Although the judge's experts turned out to be a gift to the defense, Novartis counsel Hollingsworth didn't like handing legal proceedings over to outsiders, either. He says he would rather have a judge listen to courtroom interrogation to assess whether an expert like Kulig makes the scientific cut. "That's best left to cross-examining at a Daubert hearing," Hollingsworth says.

The judge, now retired, is satisfied with the process. "It helped," he says. "It gave me the creature comfort of [consulting] people who didn't have an axe to grind."

More than 20 percent of federal judges have used outside experts, says Cecil. "That rate won't rise fast," says Pamela Ann Rymer, a judge on the 9th U.S. Circuit Court of Appeals and advisory committee chair for the Court Appointed Scientific Experts project of the American Association for the Advancement of Science. "Most judges have terrific case management pressure. They may be concerned that bringing another entity into the case is more likely to cause a delay." Ironically, although Lee had hoped that his expert-assisted ruling in the Soldo case would influence Parlodel cases pending in other courts, that didn't happen. The Daubert issues in most of those cases were decided while he waited for his experts' reviews.

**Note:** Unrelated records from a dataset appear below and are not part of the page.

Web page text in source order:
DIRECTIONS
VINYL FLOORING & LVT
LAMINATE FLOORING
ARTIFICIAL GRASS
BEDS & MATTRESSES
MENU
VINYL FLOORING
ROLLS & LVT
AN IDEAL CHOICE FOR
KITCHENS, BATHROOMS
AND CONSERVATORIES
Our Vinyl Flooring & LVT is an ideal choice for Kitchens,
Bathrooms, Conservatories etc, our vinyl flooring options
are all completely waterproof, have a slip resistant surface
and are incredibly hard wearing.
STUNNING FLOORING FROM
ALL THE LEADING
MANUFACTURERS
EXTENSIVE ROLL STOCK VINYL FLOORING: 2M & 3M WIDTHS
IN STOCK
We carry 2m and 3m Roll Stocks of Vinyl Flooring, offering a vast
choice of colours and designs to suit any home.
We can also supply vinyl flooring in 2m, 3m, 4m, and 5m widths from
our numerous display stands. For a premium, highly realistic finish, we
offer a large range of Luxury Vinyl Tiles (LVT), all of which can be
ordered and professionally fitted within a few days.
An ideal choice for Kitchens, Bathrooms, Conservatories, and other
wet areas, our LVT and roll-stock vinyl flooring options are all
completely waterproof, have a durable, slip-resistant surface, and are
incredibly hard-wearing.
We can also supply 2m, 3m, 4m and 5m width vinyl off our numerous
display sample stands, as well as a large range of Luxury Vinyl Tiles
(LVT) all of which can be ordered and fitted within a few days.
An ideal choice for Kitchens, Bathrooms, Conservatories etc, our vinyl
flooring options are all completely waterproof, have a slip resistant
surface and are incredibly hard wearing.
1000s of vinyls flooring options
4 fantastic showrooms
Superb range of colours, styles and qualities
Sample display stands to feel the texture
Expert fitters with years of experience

Plaintiffs complain that judges, post-Daubert, are overstepping their traditional authority. They certainly exercise it often now. Michael Green, a Wake Forest University School of Law professor who writes often about scientific evidence, says: "There's a fairly dramatic change in the last 15 years from a very much hands-off, laissez-faire battle of the experts before, to judges' intervening a lot now."

But perhaps judges should be intervening more, as science's discussions grow more incomprehensible, and its tools -- genetic engineering, nanotechnology -- grow more intricate and invisible and difficult to explain to nonscientists on juries. Despite Lee's attack on Flockhart's methods, the scientist would help a judge again, because he prefers to argue to a judge, rather than a jury. "It is much easier to compact complex scientific cases before a single judge who is presented with all the information in a relatively short period of time, than it is with a jury, where all the posturing just expands the amount of time -- doubles it, triples it," Flockhart says.

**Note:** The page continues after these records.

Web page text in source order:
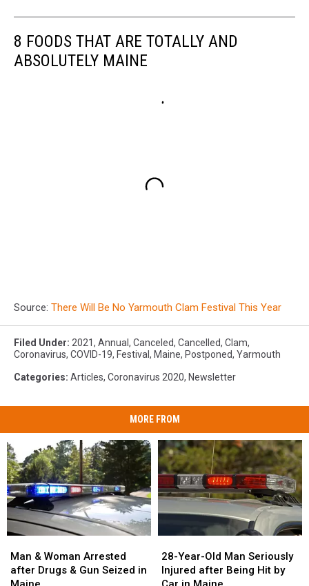
8 FOODS THAT ARE TOTALLY AND
ABSOLUTELY MAINE
Source: There Will Be No Yarmouth Clam Festival This Year
Filed Under: 2021, Annual, Canceled, Cancelled, Clam,
Coronavirus, COVID-19, Festival, Maine, Postponed, Yarmouth
Categories: Articles, Coronavirus 2020, Newsletter
MORE FROM
&
Woman
Arrested
Man & Woman Arrested
after Drugs & Gun Seized in
&
Woman
Arrested
Year-
Old
Man
28-Year-Old Man Seriously
Injured after Being Hit by
Year-
Old
Man

Whether or not judges import their own experts into a case, they are learning to think like scientists in one important respect. "Courts are implicitly adopting the extraordinary caution that science has established in determining what counts as significant findings," says Cecil, who edits the Reference Manual on Scientific Evidence, a guide that federal court administrators send to all judges. This caution translates into more decisions to exclude evidence, usually to the detriment of the plaintiff. Thus, "the courts may inadvertently give greater weight to errors favoring defendants' interests rather than errors favoring plaintiffs' interests," Cecil says.

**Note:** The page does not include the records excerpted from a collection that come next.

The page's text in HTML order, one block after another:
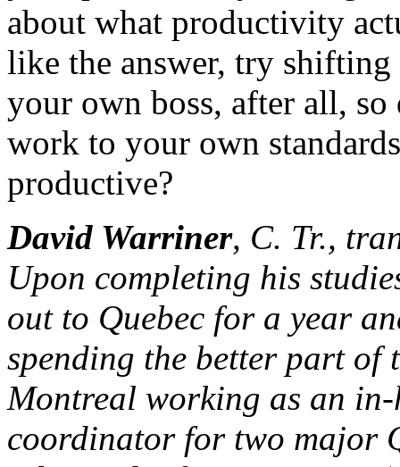
about what productivity
like the answer, try
your own boss, after all, so
work to your own
productive?
David Warriner, C. Tr.,
Upon completing his
out to Quebec for a year
spending the better part of
Montreal working as an
coordinator for two major
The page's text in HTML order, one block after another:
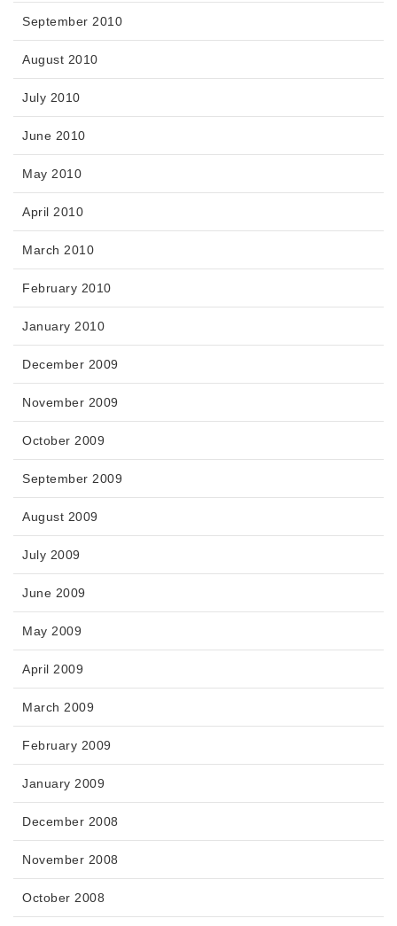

As it happens, Lisa Soldo may not have fared better with a jury of peers. Only two of Weitz & Luxenberg's Parlodel cases have yet made it to a jury. In each, the jury ended up hung, unable to decide.

In the future, plaintiffs like Soldo may find attorneys more reluctant to take their cases, thanks to the expensive battles over science and experts. Defendants file Daubert challenges as a reflex now, says Lee, and not all involve issues as complex as those in the Soldo case. "[Daubert challenges] are definitely on the increase on all kinds of cases," reports the judge, "and on issues -- from what I saw -- that are no-brainers, and the defendants shouldn't have raised them."

In the end, Novartis dodged a litigation bullet. Parlodel is no longer sold to nursing mothers. And Lisa Soldo, who has since remarried, is no closer to knowing what went wrong after following her doctor's orders one day in 1991.